I would contend that 5 year EV is probably higher in tech than across all of finance unless you manage to get into only the MOST exclusive megafunds (Hellman-Friedman, Silver Lake, Bain Cap, or Apollo, as most are coming in as associates in 200-300k range) or exclusive HFs (Viking, Citadel, Elliot) and even then, you're usually on a 2 year contract or up-or-out plans. The HFs will need to see you perform well to get anything more than base and your bonus (the chunk of how you get comped) will be at the discretion of your manager anyway.
> 5 year EV is much lower in tech than finance for Harvard grads. I'm not sure ab consulting.
Based on what? This is not true in my experience, unless you're comparing finance tech to FANG tech, in which case it is true. Moreover, at Harvard, some segment of those who go into finance are "connected" with higher paying finance jobs due to their parents/etc.
Consulting salaries are lower (sometimes substantially) than tech starting salaries.
Yeah, tech has a starting salary advantage but FAANG just doesn't compare on the upside. What's the top 10% of FAANG outcomes (for Harvard grads) after 5 years? 500k, maybe? The jump to MD in finance makes 1M+ something like 10-20% of outcomes (for Harvard grads) after 10 years. I'd be very surprised if it were that common in tech (over the next 10 years, I know that it was better in the 2000s). I think quickest to MD at Goldman was 4 years.
Top 10% of FAANG is, what, around 30K-40K in raw numbers? What's the top 10% in Big Finance? I'd bet it's far lower number compared to that. So it's not apples to apples comparison. If you compare what top 10,000 FAANG engineers make 10 years into their careers vs what top 10,000 finance folks make 10 years into theirs, I'm pretty sure FAANG will come out ahead.

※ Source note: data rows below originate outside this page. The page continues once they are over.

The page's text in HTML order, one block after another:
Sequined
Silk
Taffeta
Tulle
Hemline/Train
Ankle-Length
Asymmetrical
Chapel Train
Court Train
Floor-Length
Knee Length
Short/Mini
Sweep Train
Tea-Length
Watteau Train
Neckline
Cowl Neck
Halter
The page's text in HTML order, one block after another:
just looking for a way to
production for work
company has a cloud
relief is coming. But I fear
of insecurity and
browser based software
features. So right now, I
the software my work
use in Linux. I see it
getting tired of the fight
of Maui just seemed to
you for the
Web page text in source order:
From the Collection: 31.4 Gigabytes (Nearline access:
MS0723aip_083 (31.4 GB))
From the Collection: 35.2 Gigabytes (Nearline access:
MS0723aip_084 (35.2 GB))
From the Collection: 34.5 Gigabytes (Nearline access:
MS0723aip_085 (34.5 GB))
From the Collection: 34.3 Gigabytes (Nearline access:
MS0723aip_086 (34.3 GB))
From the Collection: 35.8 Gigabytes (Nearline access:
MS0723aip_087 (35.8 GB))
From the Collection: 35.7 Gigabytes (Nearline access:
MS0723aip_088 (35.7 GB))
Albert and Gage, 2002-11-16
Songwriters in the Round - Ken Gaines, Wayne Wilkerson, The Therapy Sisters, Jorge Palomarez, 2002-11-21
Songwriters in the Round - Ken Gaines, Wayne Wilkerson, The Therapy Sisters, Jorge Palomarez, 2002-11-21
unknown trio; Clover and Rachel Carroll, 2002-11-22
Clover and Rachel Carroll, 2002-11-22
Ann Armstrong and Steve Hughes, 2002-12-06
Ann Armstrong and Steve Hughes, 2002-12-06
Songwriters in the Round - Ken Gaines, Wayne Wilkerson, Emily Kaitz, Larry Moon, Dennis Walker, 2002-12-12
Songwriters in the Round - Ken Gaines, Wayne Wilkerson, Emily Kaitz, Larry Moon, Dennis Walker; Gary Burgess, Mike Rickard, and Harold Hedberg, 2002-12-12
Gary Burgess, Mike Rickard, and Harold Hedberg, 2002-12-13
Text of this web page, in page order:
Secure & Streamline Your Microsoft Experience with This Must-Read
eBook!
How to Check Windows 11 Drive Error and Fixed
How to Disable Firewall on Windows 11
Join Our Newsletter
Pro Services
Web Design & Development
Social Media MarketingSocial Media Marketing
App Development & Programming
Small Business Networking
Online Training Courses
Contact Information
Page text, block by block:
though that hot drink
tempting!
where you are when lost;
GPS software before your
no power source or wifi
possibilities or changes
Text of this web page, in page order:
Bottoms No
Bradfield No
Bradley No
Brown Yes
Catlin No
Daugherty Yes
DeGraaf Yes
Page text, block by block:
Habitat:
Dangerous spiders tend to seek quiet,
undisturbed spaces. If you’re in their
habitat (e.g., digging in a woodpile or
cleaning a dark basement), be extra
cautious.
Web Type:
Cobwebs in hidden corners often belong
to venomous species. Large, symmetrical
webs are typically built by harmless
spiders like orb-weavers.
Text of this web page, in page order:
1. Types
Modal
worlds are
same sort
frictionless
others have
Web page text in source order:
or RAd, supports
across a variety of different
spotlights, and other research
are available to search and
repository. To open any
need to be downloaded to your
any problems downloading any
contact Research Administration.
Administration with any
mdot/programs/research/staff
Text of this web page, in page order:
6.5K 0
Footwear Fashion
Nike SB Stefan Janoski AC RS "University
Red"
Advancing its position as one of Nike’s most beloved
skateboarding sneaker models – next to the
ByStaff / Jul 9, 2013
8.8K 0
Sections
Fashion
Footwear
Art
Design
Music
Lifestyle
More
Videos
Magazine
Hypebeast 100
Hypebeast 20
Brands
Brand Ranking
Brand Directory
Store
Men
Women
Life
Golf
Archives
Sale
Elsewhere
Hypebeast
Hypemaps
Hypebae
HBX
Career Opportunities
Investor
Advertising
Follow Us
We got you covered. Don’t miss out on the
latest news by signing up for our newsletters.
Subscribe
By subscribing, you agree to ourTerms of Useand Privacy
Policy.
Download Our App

Is it because they have ‘Harvard’ on their resumes or is it that Harvard still admits mostly some of the smartest and most driven people in the country? Ie could a person who is in the top 2% of a flagship state school keep up with the top 10% Harvard grad or is that name on their resume forever going to hold them back?
> could a person who is in the top 2% of a flagship state school keep up with the top 10% Harvard grad or is that name on their resume forever going to hold them back?

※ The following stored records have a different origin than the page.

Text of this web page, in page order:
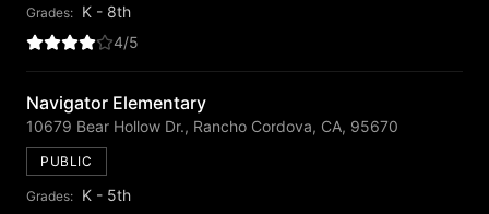
Grades: K - 8th
4/5
Navigator Elementary
10679 Bear Hollow Dr., Rancho Cordova, CA, 95670
PUBLIC
Grades: K - 5th
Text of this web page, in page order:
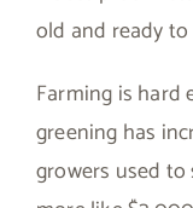
old and ready
Farming is
greening has
growers used to
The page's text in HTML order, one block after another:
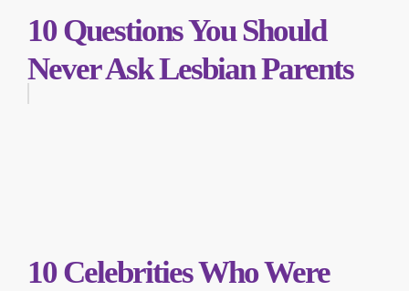
10 Questions You Should
Never Ask Lesbian Parents
10 Celebrities Who Were
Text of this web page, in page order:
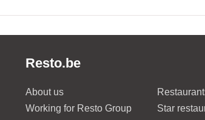
Resto.be
About us
Working for Resto Group
Star
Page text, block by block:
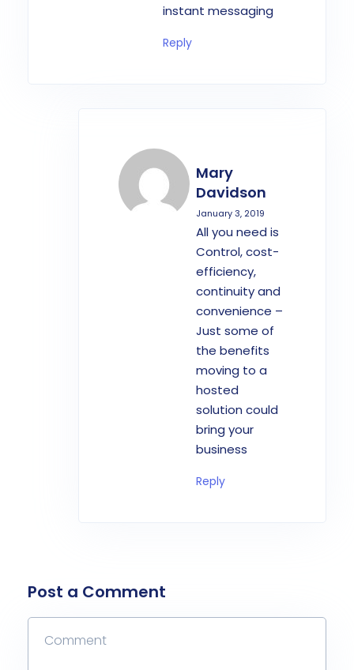
instant messaging
Reply
Mary
Davidson
January 3, 2019
All you need is
Control, cost-
efficiency,
continuity and
convenience –
Just some of
the benefits
moving to a
hosted
solution could
bring your
business
Reply
Post a Comment
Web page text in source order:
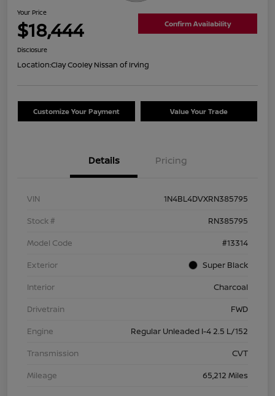
Your Price
$18,444 Confirm Availability
Disclosure
Location:Clay Cooley Nissan of Irving
Customize Your Payment Value Your Trade
Details Pricing
VIN
1N4BL4DVXRN385795
Stock #
RN385795
Model Code
#13314
Exterior
Super Black
Interior
Charcoal
Drivetrain
FWD
Engine
Regular Unleaded I-4 2.5 L/152
Transmission
CVT
Mileage
65,212 Miles
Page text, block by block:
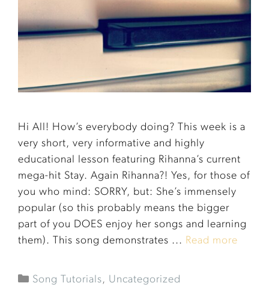
Hi All! How’s everybody doing? This week is a
very short, very informative and highly
educational lesson featuring Rihanna’s current
mega-hit Stay. Again Rihanna?! Yes, for those of
you who mind: SORRY, but: She’s immensely
popular (so this probably means the bigger
part of you DOES enjoy her songs and learning
them). This song demonstrates ... Read more
Song Tutorials, Uncategorized
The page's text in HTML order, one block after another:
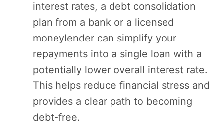
interest rates, a debt consolidation
plan from a bank or a licensed
moneylender can simplify your
repayments into a single loan with a
potentially lower overall interest rate.
This helps reduce financial stress and
provides a clear path to becoming
debt-free.

I needed to rewrite this. I mean something like if I select an individual, uniformly at random, after conditioning on industry and Harvard degree I would expect the salaries of most of the individuals in both industries to be about the same. However, I think tech is closer to a normal distribution and finance is heavy-tailed around tech's mean.
If you do something like conditioning on a CS degree, finance probably mops the floor w/ tech.
However, isn't quality of life as a junior hire in both finance and consulting much worse than in tech? Every Goldman or McKinsey hire I know was worked like a dog for their first ten years, while at a FAANG you can generally work 9-5 and still have a pretty successful career.
I started comparing the (expected) hourly salaries precisely for this problem: somebody earning twice your salary stops being relevant once you know they work three times the hours.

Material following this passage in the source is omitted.